Are greedy methods such as orthogonal matching pursuit considered obsolete for finding sparse solutions?
If by ''obsolete'' you mean ''researchers are not working on them anymore'', the answer is no - or, at least, I shall hope not! Here are few papers that have been published among the iterative / greedy approaches, that are used to analyze various methods:
- for some new results on orthogonal matching pursuit 2015
- Some results on the efficacy of Graded Hard Thresholding Pursuit (yes, this is shameless advertisement) 2016
- IHT for subexponential measurements 2017
- Some results on hard thresholding 2016
This list is clearly not exhaustive, but represents 4 main papers (in my opinion) that treat of iterative and greedy approaches for sparse approximation. Should be included: all resources related to co-sparse model, dictionary-sparse approaches, one bit approaches & co.
If by ''obsolete'' you mean ''has not practical applications'', well allow me to retort! I have personally used such greedy approaches in the following contexts:
- Approximation of numerical solutions to high dimensional PDEs via sparse polynomial chaos expansions
- Analysis of metagenomics data survey by greedy methods and information theory (this is quite old, needs to be refreshed, and is still pretty much work in progress)
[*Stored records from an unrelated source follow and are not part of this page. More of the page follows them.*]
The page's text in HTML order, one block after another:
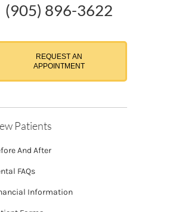
(905) 896-3622
REQUEST AN
APPOINTMENT
Patients
And After
FAQs
Information
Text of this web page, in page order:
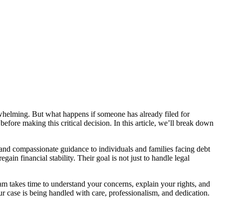
But what happens if someone has already filed for
making this critical decision. In this article, we’ll break down
compassionate guidance to individuals and families facing debt
financial stability. Their goal is not just to handle legal
takes time to understand your concerns, explain your rights, and
is being handled with care, professionalism, and dedication.
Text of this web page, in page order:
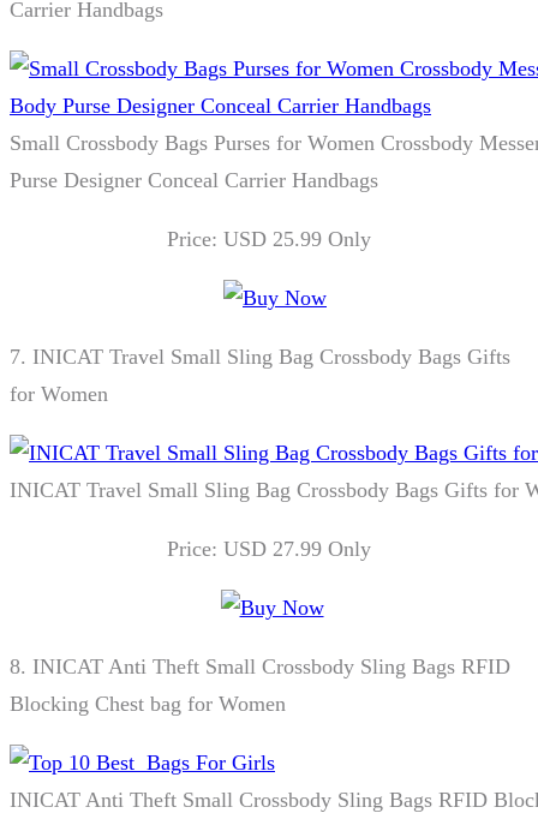
Carrier Handbags
Small Crossbody Bags Purses for Women Crossbody
Purse Designer Conceal Carrier Handbags
Price: USD 25.99 Only
7. INICAT Travel Small Sling Bag Crossbody Bags Gifts
for Women
INICAT Travel Small Sling Bag Crossbody Bags Gifts for
Price: USD 27.99 Only
8. INICAT Anti Theft Small Crossbody Sling Bags RFID
Blocking Chest bag for Women
INICAT Anti Theft Small Crossbody Sling Bags RFID

Bottom line, yes! These methods are alive, and are being researched from both a theoretical and a practical point of view!
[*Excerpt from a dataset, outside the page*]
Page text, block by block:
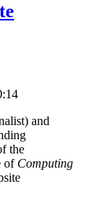
and
the
of Computing
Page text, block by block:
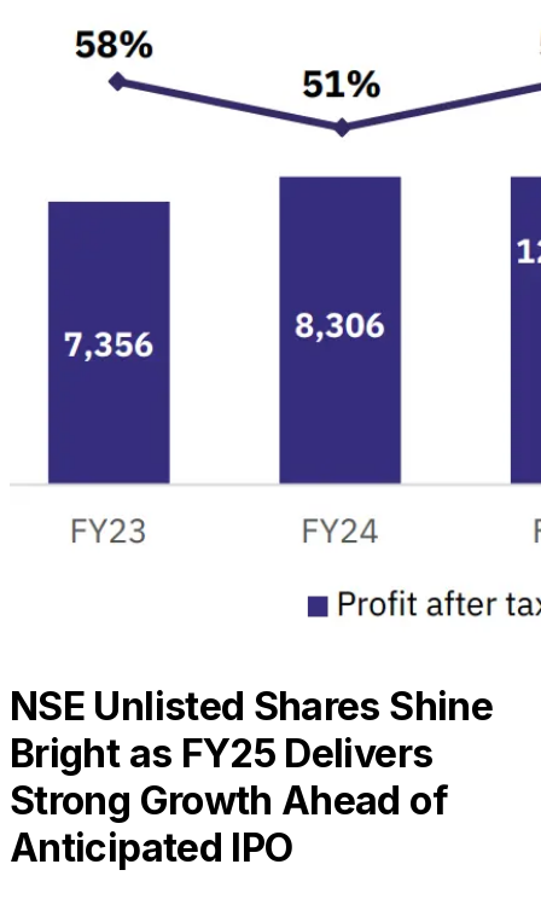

Below is an example that illustrates a difference between matching pursuit and lasso and demonstrates that they have a different order in which the variables are selected into the active sets.
I believe that this is relevant in certain fields that wish to minimize the size of the active set. For instance
- When developing a model that relates skin-fold measurements with body/fat composition measurements, one may wish to develop a model that reduces the need for the number of skin-fold measurements.
- Or when trying to find a mixture that approximates some original sample, and there is a certain limit to the number of ingredients in the mixture.
I realize that these cases are a bit different than the case in the cited article of the original question, which is about finding in a combination of functions (the question was also initially placed in stats.stackexchange.com and the cases that I provide are more "statistic"). Nevertheless, they may be those cases that place most pressure on the requirement of a small active set and relate to many other practical examples in which matching pursuit or variants (in the example stepAIC) work well (and possibly better, if not in most cases then at least in some cases).
The example:
Requirements are R with the 'lars' package. The data set used for the example are biomedical data related to diabetes.
setup:
> # setting up libraries and data
> library(lars)
> data(diabetes)
> lmdata <- as.data.frame(cbind(diabetes$y, diabetes$x))
matching pursuit:
which will activate variables in the order bmi, ltg, map, tc, sex, ldl
> # matching pursuit
> # (or actually stepAIC but in this case it does do the stepwise addition of the most correlating variable)
> base_model <- lm(V1 ~ 1, data = lmdata)
> stepAIC(base_model, scope = paste0(c("~ 1", colnames(diabetes$x)), collapse=" + "), trace = 0)[13]
$anova
Stepwise Model Path
Analysis of Deviance Table
Initial Model:
V1 ~ 1
Final Model:
V1 ~ bmi + ltg + map + tc + sex + ldl
Step Df Deviance Resid. Df Resid. Dev AIC
1 441 2621009 3841.990
2 + bmi 1 901427.31 440 1719582 3657.697
3 + ltg 1 302887.70 439 1416694 3574.057
4 + map 1 53986.43 438 1362708 3558.884
5 + tc 1 31277.49 437 1331430 3550.621
6 + sex 1 20561.32 436 1310869 3545.742
7 + ldl 1 39377.57 435 1271491 3534.261
lasso:
which will activate variables in the order bmi, ltg, map, hdl, sex, glu...
> # lasso
> lars(diabetes$x, diabetes$y, type="lasso")
Call:
lars(x = diabetes$x, y = diabetes$y, type = "lasso")
R-squared: 0.518
Sequence of LASSO moves:
bmi ltg map hdl sex glu tc tch ldl age hdl hdl
Var 3 9 4 7 2 10 5 8 6 1 -7 7
Step 1 2 3 4 5 6 7 8 9 10 11 12
comparison:
> #comparison of R^2 for a model with 6 variables
> #
> #matching pursuit
> summary(lm(V1 ~ bmi + ltg + map + tc + sex + ldl, data = lmdata))$r.squared
[1] 0.5148848
> #lasso
> summary(lm(V1 ~ bmi + ltg + map + hdl + sex + glu, data = lmdata))$r.squared
[1] 0.5094151
The example clearly shows that lasso has a different order in adding the variables.
This difference may be related to the different priorities and lasso prefers to add variables if this can reduce the sum of the coefficients.
In certain practical cases this behavior of lasso may not be necessary, and in some cases it may even be detrimental.